**Work item**
From the records below, output exactly the lines running from the line containing "Chapter 4: Packet Tracer Usage (106, 780)" through the line containing "Learning Objectives (100, 367)", and no others.
-*-*-
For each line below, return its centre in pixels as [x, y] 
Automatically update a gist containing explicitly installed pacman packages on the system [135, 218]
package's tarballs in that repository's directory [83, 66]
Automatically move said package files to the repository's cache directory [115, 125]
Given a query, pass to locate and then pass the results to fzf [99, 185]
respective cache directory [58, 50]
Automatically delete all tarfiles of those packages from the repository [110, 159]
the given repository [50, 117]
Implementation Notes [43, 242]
-*-*-
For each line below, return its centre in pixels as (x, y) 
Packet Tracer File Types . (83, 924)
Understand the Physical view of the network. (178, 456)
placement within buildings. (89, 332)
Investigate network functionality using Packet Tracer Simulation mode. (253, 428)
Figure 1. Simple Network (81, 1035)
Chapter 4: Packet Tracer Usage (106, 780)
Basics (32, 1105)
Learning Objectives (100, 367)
-*-*-
**Solution**
Chapter 4: Packet Tracer Usage (106, 780)
Basics (32, 1105)
Learning Objectives (100, 367)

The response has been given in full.